Focusing on every-minute activities rather than negative emotions or thoughts feels infinitely better than allowing such demons to dominate your mind and undermine more important activities. So much time and energy can be lost to fantasizing that most people have little concept of their true capacity for accomplishment. This is not to say that you need to be driven or hyper, but simply calm and at peace while doing what needs to be done. As a famous Zen saying puts it “Before enlightenment, chopping wood and carrying water. After enlightenment, chopping wood and carrying water.” The essential activities of life need to go on regardless of your emotional state or desire for distraction or respite. By subduing your mental demons, enormous energy is freed to focus on what matters most, including how to build constructive new habits. The good news is subduing demons does not mean going to war with them, but simply to replace them with positive habits and peace.

People often drift through life without any clear aim or goal because they dare not let themselves believe that they can achieve the dream closest to their hearts. This often happens because they believe their situation or being is so hopeless that it is not worthwhile to formulate a goal. Some people think that the goal lurking in their hearts would require too much sacrifice and/or effort that they do not want to make.

Clarity about what furthers goals and best interests may mean being more aware of your daily activities than usual. Such awareness is a fair amount of work and often requires intense concentration, cutting through denial and self-deception, and perhaps, at least temporarily eliminating many unnecessary distractions (TV, telephone, Facebook) that occupy our minds. However, people often spend so much mental energy and time on fantasies, fears and other negative emotions, and/or berating or judging themselves or others that it leaves little room or spirit for more constructive activity. These mental preoccupations keep us from living in the NOW, that is actually experiencing the instant that we are living in in its fullest and perceiving what is truly important. The point is not to criticize yourself or feel down about your flaws, but to find out what they are so that they can be changed and you can protect yourself from the consequences they cause if unchecked.

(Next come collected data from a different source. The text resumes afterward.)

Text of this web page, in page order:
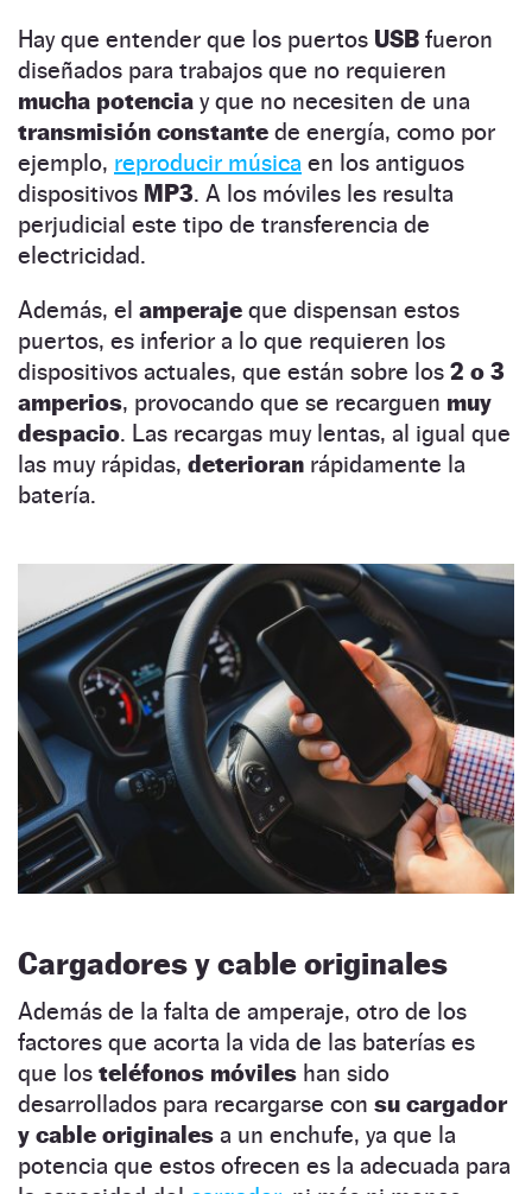
Hay que entender que los puertos USB fueron
diseñados para trabajos que no requieren
mucha potencia y que no necesiten de una
transmisión constante de energía, como por
ejemplo, reproducir música en los antiguos
dispositivos MP3. A los móviles les resulta
perjudicial este tipo de transferencia de
electricidad.
Además, el amperaje que dispensan estos
puertos, es inferior a lo que requieren los
dispositivos actuales, que están sobre los 2 o 3
amperios, provocando que se recarguen muy
despacio. Las recargas muy lentas, al igual que
las muy rápidas, deterioran rápidamente la
batería.
Cargadores y cable originales
Además de la falta de amperaje, otro de los
factores que acorta la vida de las baterías es
que los teléfonos móviles han sido
desarrollados para recargarse con su cargador
y cable originales a un enchufe, ya que la
potencia que estos ofrecen es la adecuada para
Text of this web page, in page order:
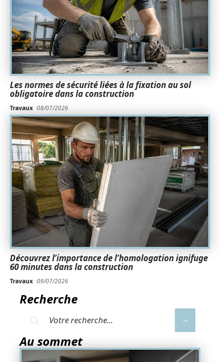
Les normes de sécurité liées à la fixation au sol
obligatoire dans la construction
Travaux 08/07/2026
Découvrez l’importance de l’homologation ignifuge
60 minutes dans la construction
Travaux 09/07/2026
Recherche
Au sommet
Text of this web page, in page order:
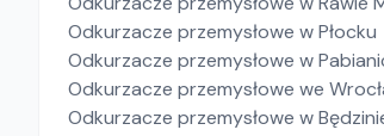
Odkurzacze przemysłowe w Płocku
Odkurzacze przemysłowe w
Odkurzacze przemysłowe we
Odkurzacze przemysłowe w
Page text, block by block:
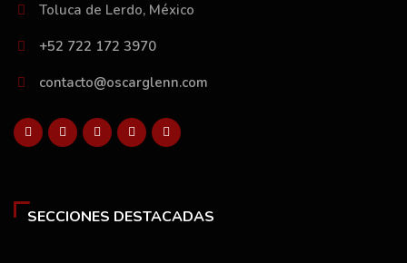
Toluca de Lerdo, México
+52 722 172 3970
contacto@oscarglenn.com
SECCIONES DESTACADAS
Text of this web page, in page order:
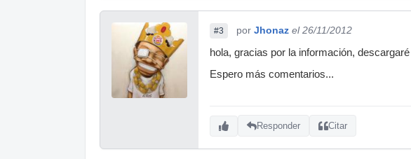
#3 por Jhonaz el 26/11/2012
hola, gracias por la información,
Espero más comentarios...
Responder Citar
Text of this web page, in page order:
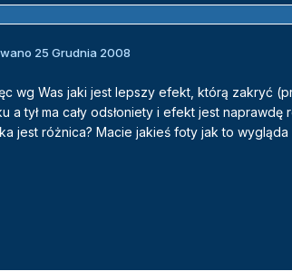
25 Grudnia 2008
wg Was jaki jest lepszy efekt, którą zakryć
a tył ma cały odsłoniety i efekt jest
jest różnica? Macie jakieś foty jak to
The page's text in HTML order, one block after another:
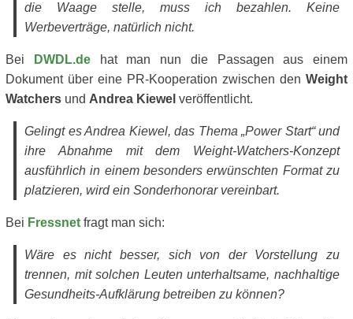
die Waage stelle, muss ich bezahlen. Keine
Werbeverträge, natürlich nicht.
Bei DWDL.dehat man nun die Passagen aus einem
Dokument über eine PR-Kooperation zwischen den Weight
Watchers und Andrea Kiewel veröffentlicht.
Gelingt es Andrea Kiewel, das Thema „Power Start“ und
ihre Abnahme mit dem Weight-Watchers-Konzept
ausführlich in einem besonders erwünschten Format zu
platzieren, wird ein Sonderhonorar vereinbart.
Bei Fressnet fragt man sich:
Wäre es nicht besser, sich von der Vorstellung zu
trennen, mit solchen Leuten unterhaltsame, nachhaltige
Gesundheits-Aufklärung betreiben zu können?
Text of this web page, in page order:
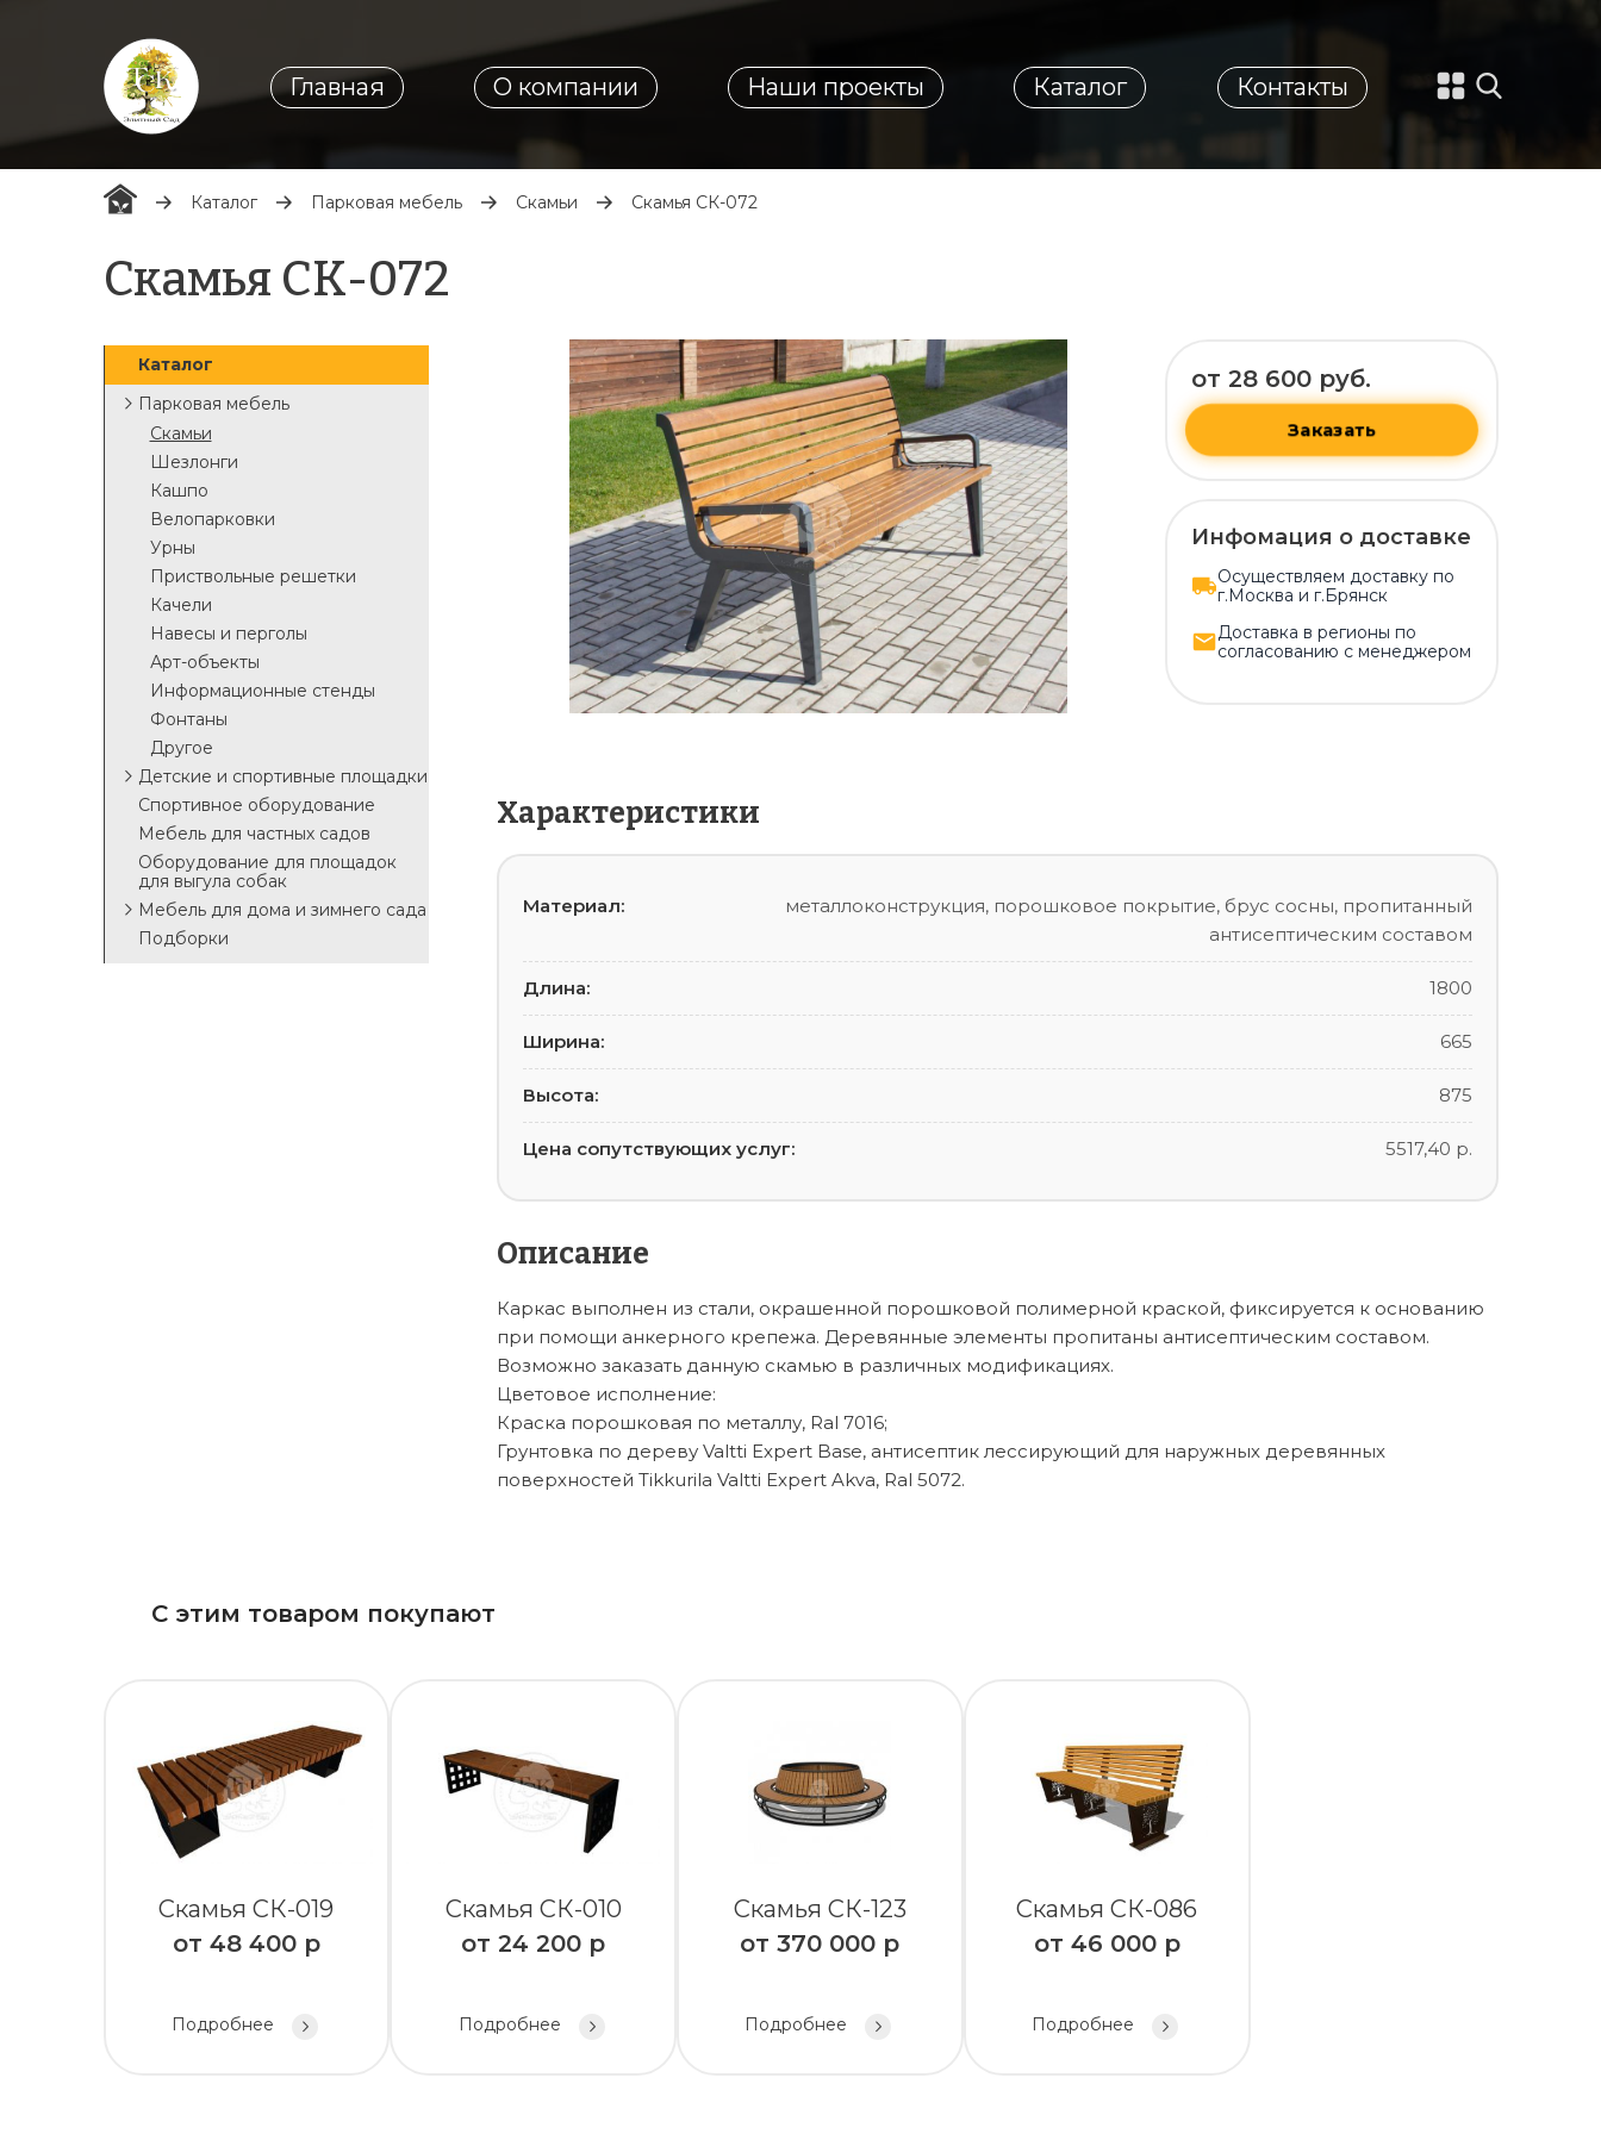
Главная О компании Наши проекты Каталог Контакты
Каталог Парковая мебель Скамьи Скамья СК-072
Скамья СК-072
Каталог
Парковая мебель
Скамьи
Шезлонги
Кашпо
Велопарковки
Урны
Приствольные решетки
Качели
Навесы и перголы
Арт-объекты
Информационные стенды
Фонтаны
Другое
Детские и спортивные площадки
Спортивное оборудование
Мебель для частных садов
Оборудование для площадок
для выгула собак
Мебель для дома и зимнего сада
Подборки
от 28 600 руб.
Заказать
Инфомация о доставке
Осуществляем доставку по
г.Москва и г.Брянск
Доставка в регионы по
согласованию с менеджером
Характеристики
Материал:
металлоконструкция, порошковое покрытие, брус сосны, пропитанный
антисептическим составом
Длина: 1800
Ширина: 665
Высота: 875
Цена сопутствующих услуг: 5517,40 р.
Описание
Каркас выполнен из стали, окрашенной порошковой полимерной краской, фиксируется к основанию
при помощи анкерного крепежа. Деревянные элементы пропитаны антисептическим составом.
Возможно заказать данную скамью в различных модификациях.
Цветовое исполнение:
Краска порошковая по металлу, Ral 7016;
Грунтовка по дереву Valtti Expert Base, антисептик лессирующий для наружных деревянных
поверхностей Tikkurila Valtti Expert Akva, Ral 5072.
С этим товаром покупают
Скамья СК-019
от 48 400 р
Подробнее
Скамья СК-010
от24 200 р
Подробнее
Скамья СК-123
от370 000 р
Подробнее
Скамья СК-086
от 46 000 р
Подробнее

Change is rarely, if ever, made in a single big leap. Rather, change happens as the cumulative result of many tiny, frequent efforts. The best way to keep these tiny improvements happening is to congratulate yourself for every small effort in the right direction. Celebrating these small victories lifts your spirits and reinforces your willingness to stay on the right track. Focusing on little steps also helps to prevent distress over how far away the overall goal may still be. It is not the goal that matters, but your efforts to get to it. Remember: compassion is more effective for creating change than punishment, and berating yourself is one of the most crippling forms of punishment.

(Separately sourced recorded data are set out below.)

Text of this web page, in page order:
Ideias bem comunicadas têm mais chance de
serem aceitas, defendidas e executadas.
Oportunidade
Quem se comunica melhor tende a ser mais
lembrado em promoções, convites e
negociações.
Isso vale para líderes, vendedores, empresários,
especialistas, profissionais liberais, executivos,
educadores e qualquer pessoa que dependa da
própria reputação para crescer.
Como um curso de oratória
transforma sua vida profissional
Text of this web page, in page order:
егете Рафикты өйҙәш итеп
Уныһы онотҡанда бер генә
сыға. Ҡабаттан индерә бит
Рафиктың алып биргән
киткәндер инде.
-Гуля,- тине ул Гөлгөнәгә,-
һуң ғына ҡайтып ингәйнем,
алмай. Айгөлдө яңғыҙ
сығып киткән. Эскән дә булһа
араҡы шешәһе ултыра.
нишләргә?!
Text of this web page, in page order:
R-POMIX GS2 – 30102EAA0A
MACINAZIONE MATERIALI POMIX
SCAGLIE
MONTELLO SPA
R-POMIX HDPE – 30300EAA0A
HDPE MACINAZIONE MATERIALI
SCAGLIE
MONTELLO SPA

Just as it is said, and validly so, that it only takes two repetitions of an adverse behavior for it to begin to become a bad habit, it is also true that it only takes two repetitions of a constructive activity to begin building a good habit. Being generous with internal self-praise and recognition supports taking advantage of every tiny step in the right direction. Withholding recognition until your goal or new habit is reached almost guarantees that it will never happen, but appreciating even the smallest efforts increases the likelihood that they will recur and that you will be able to build on them to get to where you want to go.